From c6468079a8494d4e633fae045c83ab6720c383f7 Mon Sep 17 00:00:00 2001
From: dave <dave@dtu.dk>
Date: Wed, 10 Aug 2016 11:14:09 +0200
Subject: [PATCH] [WIP] prepost.simchunks: first attempt to re-organize tar
 files

---
 wetb/prepost/simchunks.py | 47 +++++++++++++++++++++++++++++++++++++++
 1 file changed, 47 insertions(+)

diff --git a/wetb/prepost/simchunks.py b/wetb/prepost/simchunks.py
index b510cd3..876b07d 100644
--- a/wetb/prepost/simchunks.py
+++ b/wetb/prepost/simchunks.py
@@ -394,6 +394,53 @@ def create_chunks_htc_pbs(cases, sort_by_values=['[Windspeed]'], ppn=20,
     df_ind.to_csv(fname+'.csv')
 
 
+def regroup_tarfiles(cc):
+    """Re-group all chunks again per [Case folder] compressed file.

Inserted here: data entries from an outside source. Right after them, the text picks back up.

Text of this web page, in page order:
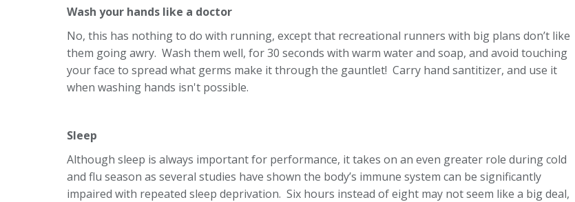
Wash your hands like a doctor
No, this has nothing to do with running, except that recreational runners with big plans don’t like
them going awry. Wash them well, for 30 seconds with warm water and soap, and avoid touching
your face to spread what germs make it through the gauntlet! Carry hand santitizer, and use it
when washing hands isn't possible.
Sleep
Although sleep is always important for performance, it takes on an even greater role during cold
and flu season as several studies have shown the body’s immune system can be significantly
impaired with repeated sleep deprivation. Six hours instead of eight may not seem like a big deal,
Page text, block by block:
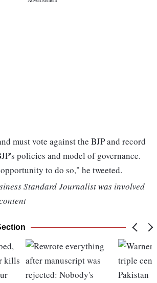
must vote against the BJP and record
policies and model of governance.
to do so," he tweeted.
Standard Journalist was involved
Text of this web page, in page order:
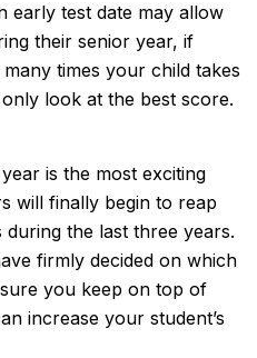
early test date may allow
their senior year, if
times your child takes
look at the best score.
is the most exciting
will finally begin to reap
the last three years.
firmly decided on which
you keep on top of
increase your student’s
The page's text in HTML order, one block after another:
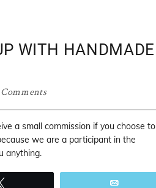
WITH HANDMADE
a small commission if you choose to
we are a participant in the
anything.
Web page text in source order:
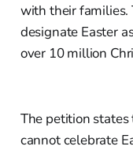
with their families.
designate Easter
over 10 million
The petition
cannot celebrate
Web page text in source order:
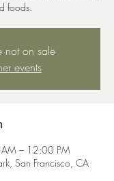
foods.
not on sale
events
– 12:00 PM
San Francisco, CA
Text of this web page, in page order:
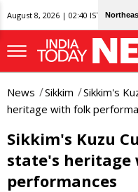
August 8, 2026 | 02:40 IST
News Sikkim
Sikkim's
heritage with folk
Sikkim's Kuzu
state's
performances
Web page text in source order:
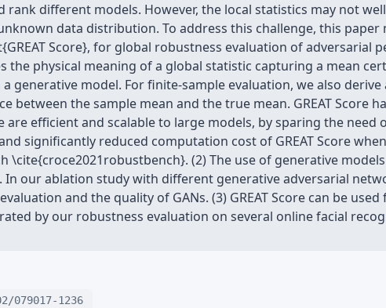
rank different models. However, the local statistics may not
data distribution. To address this challenge, this
Score}, for global robustness evaluation of adversarial
the physical meaning of a global statistic capturing a mean
generative model. For finite-sample evaluation, we also
between the sample mean and the true mean. GREAT Score
are efficient and scalable to large models, by sparing the
significantly reduced computation cost of GREAT Score
\cite{croce2021robustbench}. (2) The use of generative
our ablation study with different generative adversarial
and the quality of GANs. (3) GREAT Score can be
by our robustness evaluation on several online facial
079017-1236
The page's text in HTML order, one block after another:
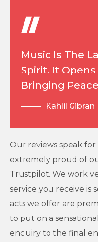
Music Is The
Spirit. It
Bringing
Kahlil Gibran
Our reviews speak for
extremely proud of
Trustpilot. We work
service you receive is
acts we offer are
to put on a
enquiry to the final
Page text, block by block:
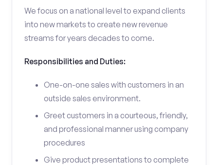
We focus on a national level to expand clients
into new markets to create new revenue
streams for years decades to come.
Responsibilities and Duties:
One-on-one sales with customers in an
outside sales environment.
Greet customers in a courteous, friendly,
and professional manner using company
procedures
Give product presentations to complete
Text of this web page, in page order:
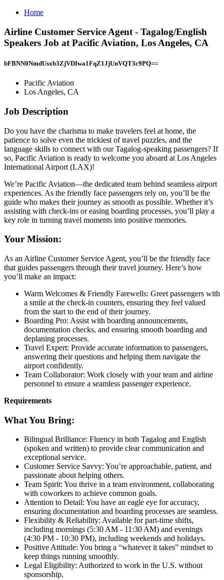
Home
Airline Customer Service Agent - Tagalog/English
Speakers Job at Pacific Aviation, Los Angeles, CA
bFBNN0NmdUsxb3ZjVDIwa1FqZ1JjUnVQT3c9PQ==
Pacific Aviation
Los Angeles, CA
Job Description
Do you have the charisma to make travelers feel at home, the
patience to solve even the trickiest of travel puzzles, and the
language skills to connect with our Tagalog-speaking passengers? If
so, Pacific Aviation is ready to welcome you aboard at Los Angeles
International Airport (LAX)!
We’re Pacific Aviation—the dedicated team behind seamless airport
experiences. As the friendly face passengers rely on, you’ll be the
guide who makes their journey as smooth as possible. Whether it’s
assisting with check-ins or easing boarding processes, you’ll play a
key role in turning travel moments into positive memories.
Your Mission:
As an Airline Customer Service Agent, you’ll be the friendly face
that guides passengers through their travel journey. Here’s how
you’ll make an impact:
Warm Welcomes & Friendly Farewells: Greet passengers with
a smile at the check-in counters, ensuring they feel valued
from the start to the end of their journey.
Boarding Pro: Assist with boarding announcements,
documentation checks, and ensuring smooth boarding and
deplaning processes.
Travel Expert: Provide accurate information to passengers,
answering their questions and helping them navigate the
airport confidently.
Team Collaborator: Work closely with your team and airline
personnel to ensure a seamless passenger experience.
Requirements
What You Bring:
Bilingual Brilliance: Fluency in both Tagalog and English
(spoken and written) to provide clear communication and
exceptional service.
Customer Service Savvy: You’re approachable, patient, and
passionate about helping others.
Team Spirit: You thrive in a team environment, collaborating
with coworkers to achieve common goals.
Attention to Detail: You have an eagle eye for accuracy,
ensuring documentation and boarding processes are seamless.
Flexibility & Reliability: Available for part-time shifts,
including mornings (5:30 AM - 11:30 AM) and evenings
(4:30 PM - 10:30 PM), including weekends and holidays.
Positive Attitude: You bring a “whatever it takes” mindset to
keep things running smoothly.
Legal Eligibility: Authorized to work in the U.S. without
sponsorship.
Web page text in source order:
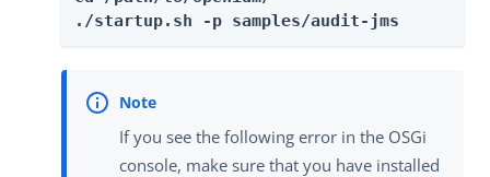
./startup.sh -p samples/audit-jms
If you see the following error in the OSGi
console, make sure that you have installed

First all
+    chunks are copied to the node scratch disc, then start working on them.
+    This only works on a node with PBS stuff.
+
+    Make sure to maintain the same location as defined by the tags!
+
+    [res_dir] and [Case folder] could be multiple directories deep, bu the
+    final archive will only contain the files (no directory structure), and
+    the name of the archive is that of the last directory:
+        /[res_dir]/[Case folder]/[Case folder].tar.xz
+        /res/dir/case/folder/dlcname/dlcname.tar.xz
+
+    Parameters
+    ----------
+
+    path_pattern : str
+        /path/to/files/*.tar.xz
+
+    """
+
+    USER = os.getenv('USER')
+    PBS_JOBID = os.getenv('PBS_JOBID')
+    scratch = os.path.join('/scratch', USER, PBS_JOBID)
+    src = os.getenv('PBS_O_WORKDIR')
+
+    path_pattern = '/home/dave/SimResults/NREL5MW/D0022/prepost-data/*.xz'
+
+    for ffname in tqdm(glob.glob(path_pattern)):
+        appendix = os.path.basename(ffname).split('_')[0]

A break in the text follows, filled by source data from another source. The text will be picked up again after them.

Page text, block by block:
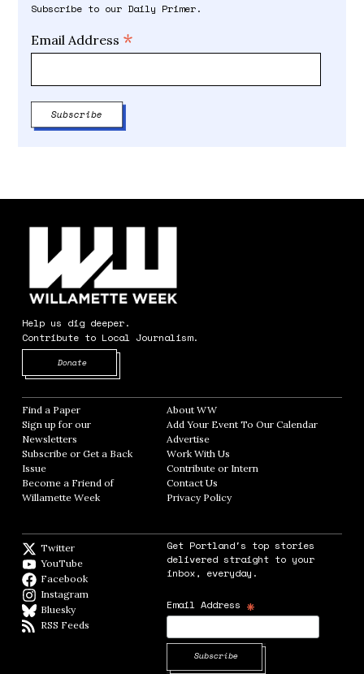
Subscribe to our Daily Primer.
Email Address *
Help us dig deeper.
Contribute to Local Journalism.
Donate
Find a Paper Opens in new window
Sign up for our
Newsletters Opens in new window
Subscribe or Get a Back
Issue
Become a Friend of
Willamette Week Opens in new window
About WWOpens in new window
Add Your Event To Our CalendarOpens in
AdvertiseOpens in new window
Work With Us
Contribute or Intern
Contact Us
Privacy PolicyOpens in new window
Twitter
YouTube
Facebook
Instagram
BlueskyBlueSky
RSS Feeds
Get Portland's top stories
delivered straight to your
inbox, everyday.
Email Address *
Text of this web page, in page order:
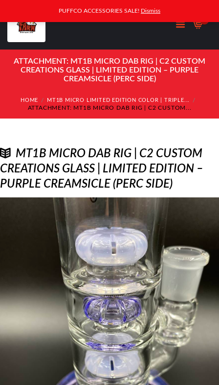
ATTACHMENT: MT1B MICRO DAB RIG | C2 CUSTOM
CREATIONS GLASS | LIMITED EDITION – PURPLE
CREAMSICLE (PERC SIDE)
HOME MT1B MICRO LIMITED EDITION COLOR | TRIPLE...
ATTACHMENT: MT1B MICRO DAB RIG | C2 CUSTOM...
MT1B MICRO DAB RIG | C2 CUSTOM
CREATIONS GLASS | LIMITED EDITION –
PURPLE CREAMSICLE (PERC SIDE)
PUFFCO ACCESSORIES SALE! Dismiss
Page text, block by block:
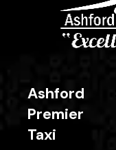
Ashford
Premier
Taxi
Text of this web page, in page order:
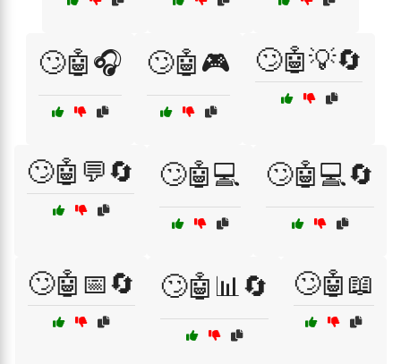
🙄🤖🎧 🙄🤖🎮 🙄🤖💡🔄
🙄🤖💬🔄 🙄🤖💻 🙄🤖💻🔄
🙄🤖📅🔄 🙄🤖📊🔄 🙄🤖📖
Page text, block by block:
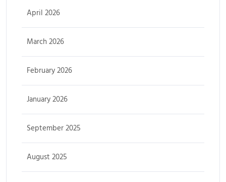
April 2026
March 2026
February 2026
January 2026
September 2025
August 2025
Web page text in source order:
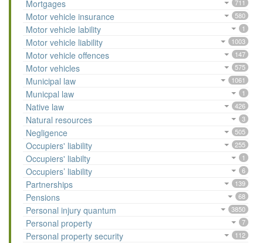
Mortgages 711
Motor vehicle insurance 580
Motor vehicle lability 1
Motor vehicle liability 1003
Motor vehicle offences 147
Motor vehicles 575
Municipal law 1061
Municpal law 1
Native law 426
Natural resources 3
Negligence 505
Occupiers' liability 255
Occupiers' liabilty 1
Occupiers’ liability 6
Partnerships 139
Pensions 68
Personal injury quantum 3850
Personal property 7
Personal property security 112
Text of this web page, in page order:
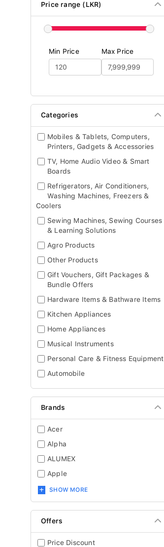
Price range (LKR)
Min Price Max Price
Categories
Mobiles & Tablets, Computers,
Printers, Gadgets & Accessories
TV, Home Audio Video & Smart
Boards
Refrigerators, Air Conditioners,
Washing Machines, Freezers &
Coolers
Sewing Machines, Sewing Courses
& Learning Solutions
Agro Products
Other Products
Gift Vouchers, Gift Packages &
Bundle Offers
Hardware Items & Bathware Items
Kitchen Appliances
Home Appliances
Musical Instruments
Personal Care & Fitness Equipment
Automobile
Brands
Acer
Alpha
ALUMEX
Apple
SHOW MORE
Offers
Price Discount
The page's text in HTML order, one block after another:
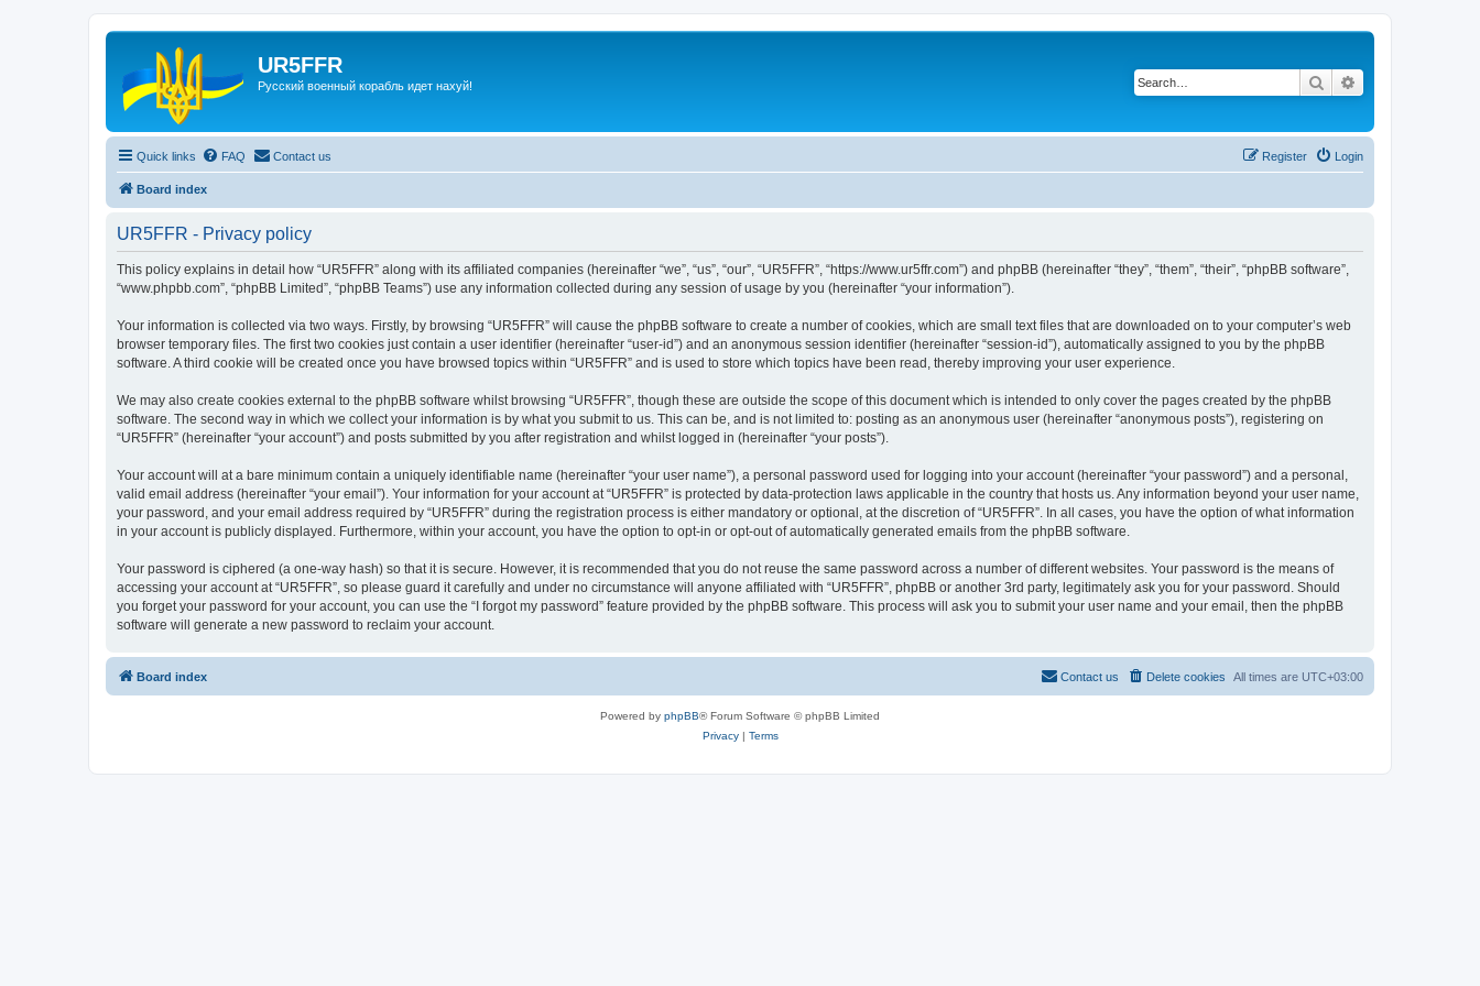
UR5FFR
Русский военный корабль идет нахуй! Search
Quick links FAQ Contact us Login
Register
Board index
UR5FFR - Privacy policy
This policy explains in detail how “UR5FFR” along with its affiliated companies (hereinafter “we”, “us”, “our”, “UR5FFR”, “https://www.ur5ffr.com”) and phpBB (hereinafter “they”, “them”, “their”, “phpBB software”,
“www.phpbb.com”, “phpBB Limited”, “phpBB Teams”) use any information collected during any session of usage by you (hereinafter “your information”).
Your information is collected via two ways. Firstly, by browsing “UR5FFR” will cause the phpBB software to create a number of cookies, which are small text files that are downloaded on to your computer’s web
browser temporary files. The first two cookies just contain a user identifier (hereinafter “user-id”) and an anonymous session identifier (hereinafter “session-id”), automatically assigned to you by the phpBB
software. A third cookie will be created once you have browsed topics within “UR5FFR” and is used to store which topics have been read, thereby improving your user experience.
We may also create cookies external to the phpBB software whilst browsing “UR5FFR”, though these are outside the scope of this document which is intended to only cover the pages created by the phpBB
software. The second way in which we collect your information is by what you submit to us. This can be, and is not limited to: posting as an anonymous user (hereinafter “anonymous posts”), registering on
“UR5FFR” (hereinafter “your account”) and posts submitted by you after registration and whilst logged in (hereinafter “your posts”).
Your account will at a bare minimum contain a uniquely identifiable name (hereinafter “your user name”), a personal password used for logging into your account (hereinafter “your password”) and a personal,
valid email address (hereinafter “your email”). Your information for your account at “UR5FFR” is protected by data-protection laws applicable in the country that hosts us. Any information beyond your user name,
your password, and your email address required by “UR5FFR” during the registration process is either mandatory or optional, at the discretion of “UR5FFR”. In all cases, you have the option of what information
in your account is publicly displayed. Furthermore, within your account, you have the option to opt-in or opt-out of automatically generated emails from the phpBB software.
Your password is ciphered (a one-way hash) so that it is secure. However, it is recommended that you do not reuse the same password across a number of different websites. Your password is the means of
accessing your account at “UR5FFR”, so please guard it carefully and under no circumstance will anyone affiliated with “UR5FFR”, phpBB or another 3rd party, legitimately ask you for your password. Should
you forget your password for your account, you can use the “I forgot my password” feature provided by the phpBB software. This process will ask you to submit your user name and your email, then the phpBB
software will generate a new password to reclaim your account.
Board index All times are UTC+03:00
Delete cookies
Contact us
Powered by phpBB® Forum Software © phpBB Limited
Privacy| Terms

+        with tarfile.open(ffname, mode='r:xz') as tar:
+            # create new tar files if necessary for each [Case folder]
+            for tarinfo in tar.getmembers():
+                t2_name = os.path.basename(os.path.dirname(tarinfo.name))
+                t2_dir = os.path.join(os.path.dirname(path_pattern), t2_name)
+                if not os.path.isdir(t2_dir):
+                    os.makedirs(t2_dir)
+                t2_path = os.path.join(t2_dir, t2_name + '_%s.tar' % appendix)
+                fileobj = tar.extractfile(tarinfo)
+                # change the location of the file in the new archive:
+                # the location of the archive is according to the folder
+                # structure as defined in the tags, remove any subfolders
+                tarinfo.name = os.basename(tarinfo.name)
+                with tarfile.open(t2_path, mode='a') as t2:
+                    t2.addfile(tarinfo, fileobj)
+
+
 def merge_from_tarfiles(df_fname, path, pattern, tarmode='r:xz', tqdm=False,
                         header='infer', names=None, sep=',', min_itemsize={},
                         verbose=False, dtypes={}):
-- 
GitLab